Income Inequality And The $19 Billion WhatsApp Deal
The recent news cycle has been dominated by two very
different stories that fascinate us: Facebook’s eye-popping, $19 billion deal
for WhatsApp and the Obama administration’s growing concern about income inequality.
How can these seemingly disparate points-of-view reconcile
each other?
Through the Pareto Efficiency Criteria,
a well-respected economic theory about optimal economic growth.
A Rising Tide
The Pareto Efficiency Criteria states that as long as
economic growth happens without hurting
others, it’s good for an economy.
In the San Francisco Bay Area, in particular, this
concept is a hot topic. The explosion of IPO-driven wealth largely
from tech entrepreneurs is creating an economic boom in the region.
Some, though, argue there’s a downside. Prices for
everything are higher. No doubt, there’s some truth to that, but there’s also
the undeniable fact that when money is flowing, people spend more – a lot more.
That does help everyone.
To continue to be the land of opportunity, our
country needs to recognize the tremendous economic and societal benefits that
flow from entrepreneurial individuals and companies.
Avoiding The Dark
Side
Most people are not bothered by entrepreneurs who create
things like WhatsApp or Facebook. Nor are they miffed by professional athletes
or entertainers who come into wealth and fame because of their talent.
What bothers the President – and many other Americans – is
the following:
·
Wealth created by corporate executives through
outsized pay packages, especially when compared to the stagnant wages of the
average corporate employee.
·
Wealth generated by Wall Street professionals who were rewarded for taking risks that caused the
financial crisis.
Where Do We Go From
Here
So how do we continue to promote the benefits of
entrepreneurship without exacerbating income inequality?
First, let’s not throw the baby out with the bath water. America’s
entrepreneurial spirit is the source of its success and is the envy of the
world. Innovation will continue to improve our standard of living and propel
economic growth.
Second, we need sensible government regulation. Implemented correctly, Dodd-Frank can help prevent
the excesses that led to the financial crisis.
Third, while regulations are needed in the financial
services industry, we need to limit the regulations on small business. The
JOBS Act was a great start, but we can do more.
For its part, the wealth management industry needs to focus on
the innovators and entrepreneurial wealth creators.

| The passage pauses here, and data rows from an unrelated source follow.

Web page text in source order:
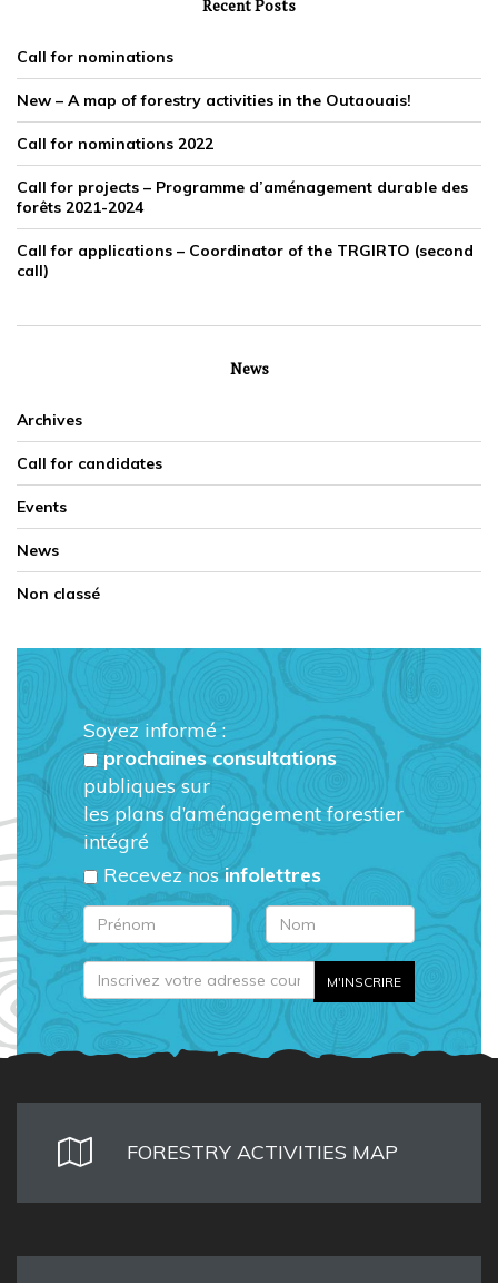
Recent Posts
Call for nominations
New – A map of forestry activities in the Outaouais!
Call for nominations 2022
Call for projects – Programme d’aménagement durable des
forêts 2021-2024
Call for applications – Coordinator of the TRGIRTO (second
call)
News
Archives
Call for candidates
Events
News
Non classé
Soyez informé :
prochaines consultations
publiques sur
les plans d’aménagement forestier
intégré
Recevez nosinfolettres
FORESTRY ACTIVITIES MAP
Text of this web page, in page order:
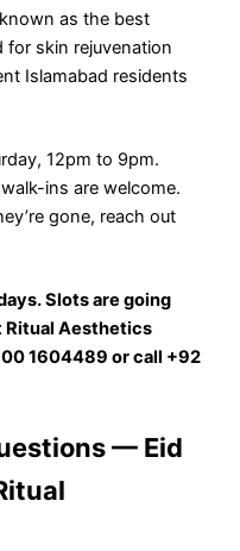
as the best
for skin rejuvenation
Islamabad residents
12pm to 9pm.
ins are welcome.
gone, reach out
Slots are going
Ritual Aesthetics
1604489 or call +92
— Eid
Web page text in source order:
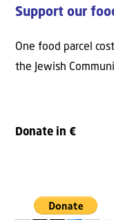
Support our
One food parcel
the Jewish
Donate in €
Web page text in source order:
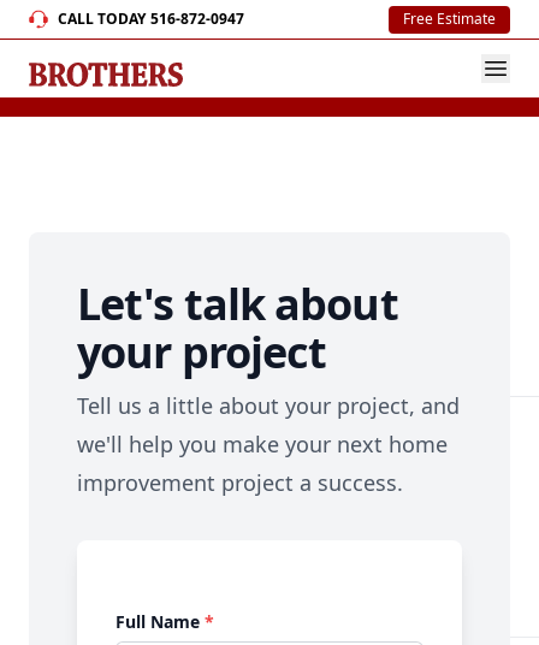
CALL TODAY 516-872-0947 Free Estimate
Let's talk about
your project
Tell us a little about your project, and
we'll help you make your next home
improvement project a success.
Full Name *
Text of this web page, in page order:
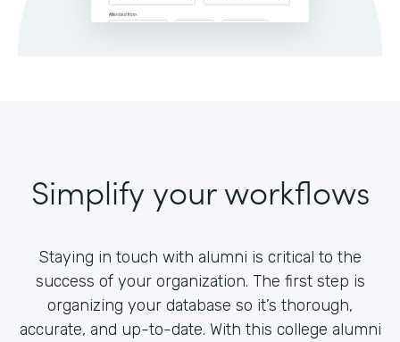
Simplify your workflows
Staying in touch with alumni is critical to the
success of your organization. The first step is
organizing your database so it’s thorough,
accurate, and up-to-date. With this college alumni
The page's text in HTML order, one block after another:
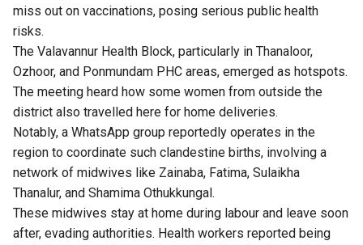
miss out on vaccinations, posing serious public health
risks.
The Valavannur Health Block, particularly in Thanaloor,
Ozhoor, and Ponmundam PHC areas, emerged as hotspots.
The meeting heard how some women from outside the
district also travelled here for home deliveries.
Notably, a WhatsApp group reportedly operates in the
region to coordinate such clandestine births, involving a
network of midwives like Zainaba, Fatima, Sulaikha
Thanalur, and Shamima Othukkungal.
These midwives stay at home during labour and leave soon
after, evading authorities. Health workers reported being
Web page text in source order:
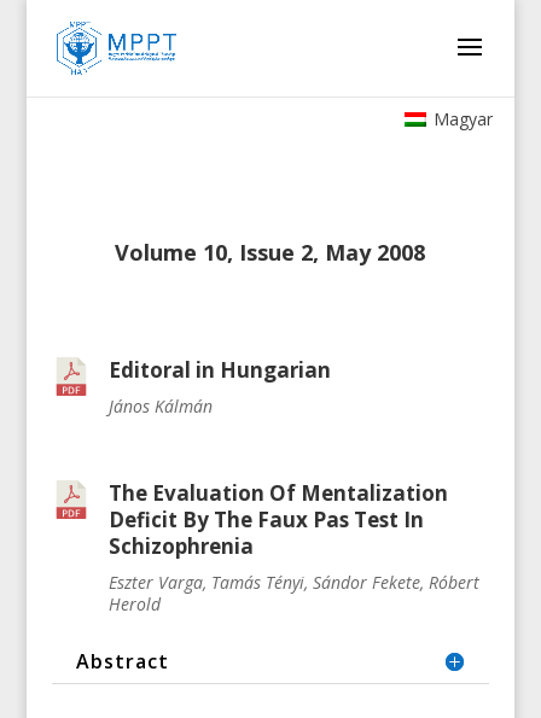
Magyar
Volume 10, Issue 2, May 2008
Editoral in Hungarian
János Kálmán
The Evaluation Of Mentalization
Deficit By The Faux Pas Test In
Schizophrenia
Eszter Varga, Tamás Tényi, Sándor Fekete, Róbert
Herold
Abstract
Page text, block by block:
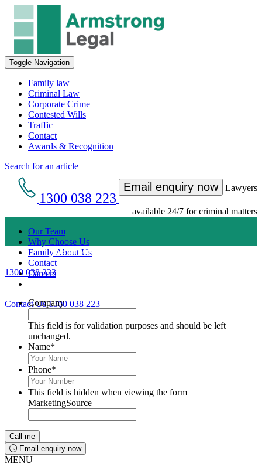
Toggle Navigation
Family law
Criminal Law
Corporate Crime
Contested Wills
Traffic
Contact
Awards & Recognition
Search for an article
1300 038 223
Email enquiry now Lawyers
available 24/7 for criminal matters
Our Team
Why Choose Us
Family About Us
Contact
Careers
Contact Us 1300 038 223
Get an Appointment with a Lawyer Now
1300 038 223
Company
This field is for validation purposes and should be left
unchanged.
Name*
Phone*
This field is hidden when viewing the form
MarketingSource
Email enquiry now
MENU
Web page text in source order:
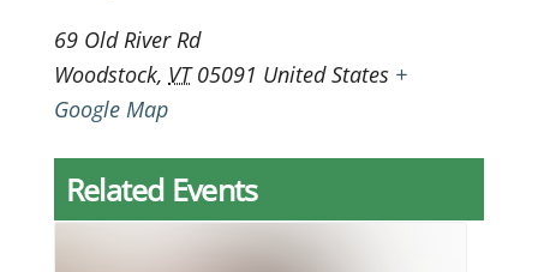
69 Old River Rd
Woodstock, VT 05091 United States +
Google Map
Related Events
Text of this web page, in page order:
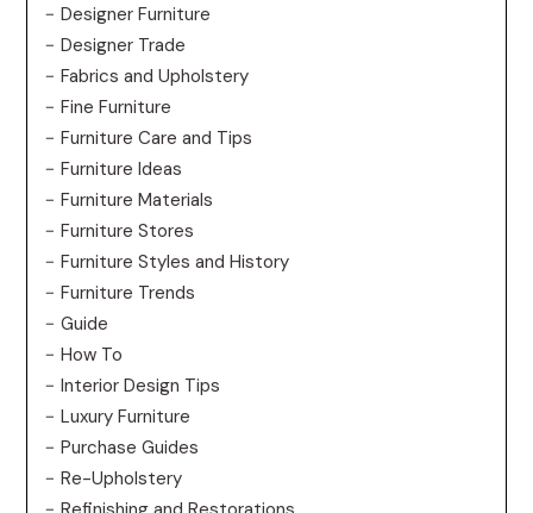
Designer Furniture
Designer Trade
Fabrics and Upholstery
Fine Furniture
Furniture Care and Tips
Furniture Ideas
Furniture Materials
Furniture Stores
Furniture Styles and History
Furniture Trends
Guide
How To
Interior Design Tips
Luxury Furniture
Purchase Guides
Re-Upholstery
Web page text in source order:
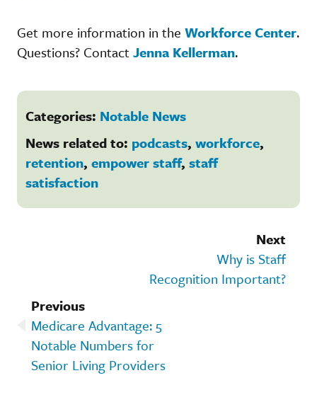
Get more information in the Workforce Center.
Questions? ContactJenna Kellerman.
Categories: Notable News
News related to: podcasts, workforce,
retention, empower staff, staff
satisfaction
Next
Why is Staff
Recognition Important?
Previous
Medicare Advantage: 5
Notable Numbers for
Senior Living Providers
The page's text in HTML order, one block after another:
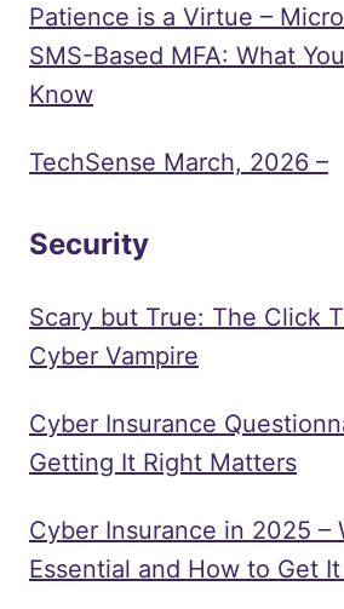
Patience is a Virtue –
SMS-Based MFA: What
Know
TechSense March, 2026 –
Security
Scary but True: The Click
Cyber Vampire
Cyber Insurance
Getting It Right Matters
Cyber Insurance in 2025 –
Essential and How to Get
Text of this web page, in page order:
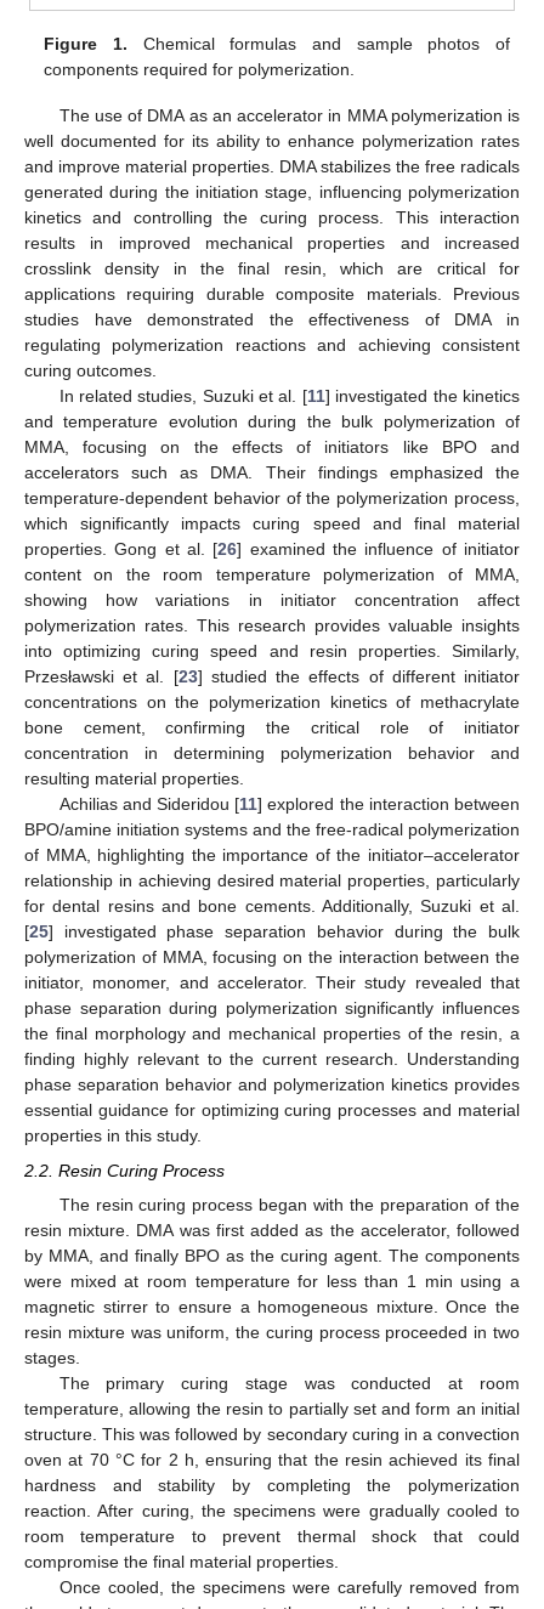
Figure 1. Chemical formulas and sample photos of
components required for polymerization.
The use of DMA as an accelerator in MMA polymerization is
well documented for its ability to enhance polymerization rates
and improve material properties. DMA stabilizes the free radicals
generated during the initiation stage, influencing polymerization
kinetics and controlling the curing process. This interaction
results in improved mechanical properties and increased
crosslink density in the final resin, which are critical for
applications requiring durable composite materials. Previous
studies have demonstrated the effectiveness of DMA in
regulating polymerization reactions and achieving consistent
curing outcomes.
In related studies, Suzuki et al. [11] investigated the kinetics
and temperature evolution during the bulk polymerization of
MMA, focusing on the effects of initiators like BPO and
accelerators such as DMA. Their findings emphasized the
temperature-dependent behavior of the polymerization process,
which significantly impacts curing speed and final material
properties. Gong et al. [26] examined the influence of initiator
content on the room temperature polymerization of MMA,
showing how variations in initiator concentration affect
polymerization rates. This research provides valuable insights
into optimizing curing speed and resin properties. Similarly,
Przesławski et al. [23] studied the effects of different initiator
concentrations on the polymerization kinetics of methacrylate
bone cement, confirming the critical role of initiator
concentration in determining polymerization behavior and
resulting material properties.
Achilias and Sideridou [11] explored the interaction between
BPO/amine initiation systems and the free-radical polymerization
of MMA, highlighting the importance of the initiator–accelerator
relationship in achieving desired material properties, particularly
for dental resins and bone cements. Additionally, Suzuki et al.
[25] investigated phase separation behavior during the bulk
polymerization of MMA, focusing on the interaction between the
initiator, monomer, and accelerator. Their study revealed that
phase separation during polymerization significantly influences
the final morphology and mechanical properties of the resin, a
finding highly relevant to the current research. Understanding
phase separation behavior and polymerization kinetics provides
essential guidance for optimizing curing processes and material
properties in this study.
2.2. Resin Curing Process
The resin curing process began with the preparation of the
resin mixture. DMA was first added as the accelerator, followed
by MMA, and finally BPO as the curing agent. The components
were mixed at room temperature for less than 1 min using a
magnetic stirrer to ensure a homogeneous mixture. Once the
resin mixture was uniform, the curing process proceeded in two
stages.
The primary curing stage was conducted at room
temperature, allowing the resin to partially set and form an initial
structure. This was followed by secondary curing in a convection
oven at 70 °C for 2 h, ensuring that the resin achieved its final
hardness and stability by completing the polymerization
reaction. After curing, the specimens were gradually cooled to
room temperature to prevent thermal shock that could
compromise the final material properties.
Once cooled, the specimens were carefully removed from
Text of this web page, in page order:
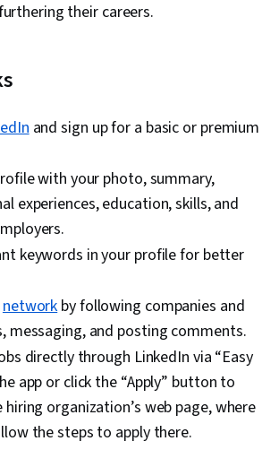
their careers.
and sign up for a basic or premium
with your photo, summary,
experiences, education, skills, and
keywords in your profile for better
networkby following companies and
messaging, and posting comments.
directly through LinkedIn via “Easy
app or click the “Apply” button to
hiring organization’s web page, where
the steps to apply there.
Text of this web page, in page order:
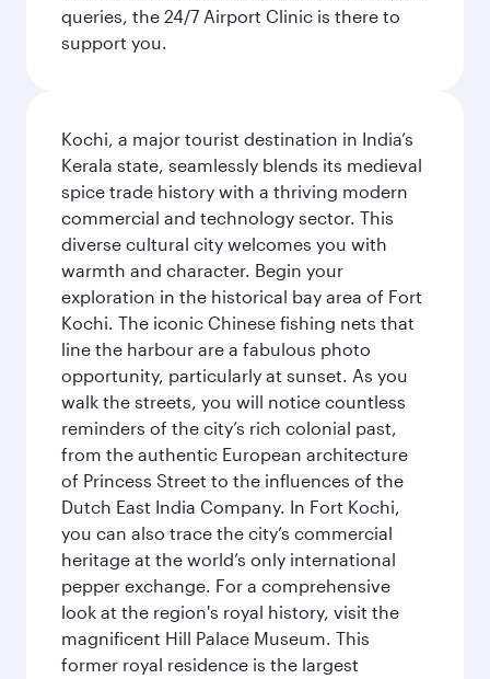
queries, the 24/7 Airport Clinic is there to
support you.
Kochi, a major tourist destination in India’s
Kerala state, seamlessly blends its medieval
spice trade history with a thriving modern
commercial and technology sector. This
diverse cultural city welcomes you with
warmth and character. Begin your
exploration in the historical bay area of Fort
Kochi. The iconic Chinese fishing nets that
line the harbour are a fabulous photo
opportunity, particularly at sunset. As you
walk the streets, you will notice countless
reminders of the city’s rich colonial past,
from the authentic European architecture
of Princess Street to the influences of the
Dutch East India Company. In Fort Kochi,
you can also trace the city’s commercial
heritage at the world’s only international
pepper exchange. For a comprehensive
look at the region's royal history, visit the
magnificent Hill Palace Museum. This
former royal residence is the largest
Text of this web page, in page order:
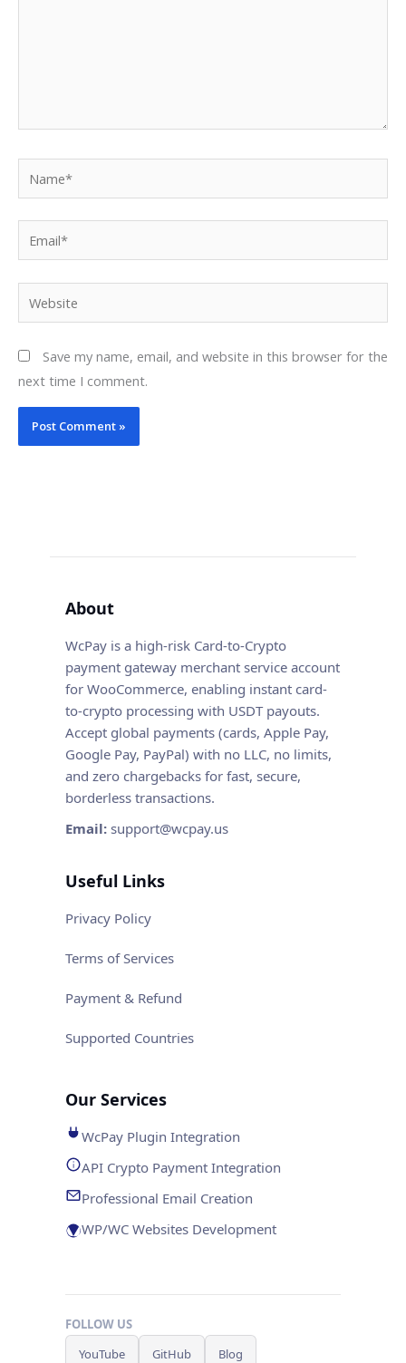
Save my name, email, and website in this browser for the
next time I comment.
About
WcPay is a high-risk Card-to-Crypto
payment gateway merchant service account
for WooCommerce, enabling instant card-
to-crypto processing with USDT payouts.
Accept global payments (cards, Apple Pay,
Google Pay, PayPal) with no LLC, no limits,
and zero chargebacks for fast, secure,
borderless transactions.
Email: support@wcpay.us
Useful Links
Privacy Policy
Terms of Services
Payment & Refund
Supported Countries
Our Services
WcPay Plugin Integration
API Crypto Payment Integration
Professional Email Creation
WP/WC Websites Development
FOLLOW US
YouTube
GitHub Blog
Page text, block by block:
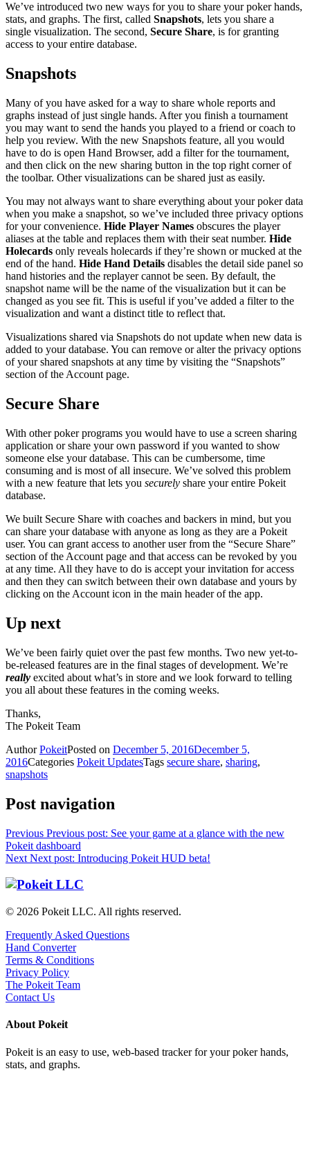
We’ve introduced two new ways for you to share your poker hands,
stats, and graphs. The first, called Snapshots, lets you share a
single visualization. The second, Secure Share, is for granting
access to your entire database.
Snapshots
Many of you have asked for a way to share whole reports and
graphs instead of just single hands. After you finish a tournament
you may want to send the hands you played to a friend or coach to
help you review. With the new Snapshots feature, all you would
have to do is open Hand Browser, add a filter for the tournament,
and then click on the new sharing button in the top right corner of
the toolbar. Other visualizations can be shared just as easily.
You may not always want to share everything about your poker data
when you make a snapshot, so we’ve included three privacy options
for your convenience. Hide Player Names obscures the player
aliases at the table and replaces them with their seat number. Hide
Holecards only reveals holecards if they’re shown or mucked at the
end of the hand. Hide Hand Details disables the detail side panel so
hand histories and the replayer cannot be seen. By default, the
snapshot name will be the name of the visualization but it can be
changed as you see fit. This is useful if you’ve added a filter to the
visualization and want a distinct title to reflect that.
Visualizations shared via Snapshots do not update when new data is
added to your database. You can remove or alter the privacy options
of your shared snapshots at any time by visiting the “Snapshots”
section of the Account page.
Secure Share
With other poker programs you would have to use a screen sharing
application or share your own password if you wanted to show
someone else your database. This can be cumbersome, time
consuming and is most of all insecure. We’ve solved this problem
with a new feature that lets you securely share your entire Pokeit
database.
We built Secure Share with coaches and backers in mind, but you
can share your database with anyone as long as they are a Pokeit
user. You can grant access to another user from the “Secure Share”
section of the Account page and that access can be revoked by you
at any time. All they have to do is accept your invitation for access
and then they can switch between their own database and yours by
clicking on the Account icon in the main header of the app.
Up next
We’ve been fairly quiet over the past few months. Two new yet-to-
be-released features are in the final stages of development. We’re
really excited about what’s in store and we look forward to telling
you all about these features in the coming weeks.
Thanks,
The Pokeit Team
AuthorPokeitPosted on December 5, 2016December 5,
2016Categories Pokeit UpdatesTags secure share, sharing,
snapshots
Post navigation
Previous Previous post: See your game at a glance with the new
Pokeit dashboard
Next Next post: Introducing Pokeit HUD beta!
© 2026 Pokeit LLC. All rights reserved.
Frequently Asked Questions
Hand Converter
Terms & Conditions
Privacy Policy
The Pokeit Team
Contact Us
About Pokeit
Pokeit is an easy to use, web-based tracker for your poker hands,
stats, and graphs.

The industry should also think carefully about pursuing
corporate chieftains and financial services professionals. Their earnings might
be in long-term jeopardy because of regulatory scrutiny and public disapproval.
One of the oldest and wisest investing strategies is, “Don’t
fight the Fed.” In the same vein, it’s probably smart not to fight the Oval
Office when it comes to income inequality.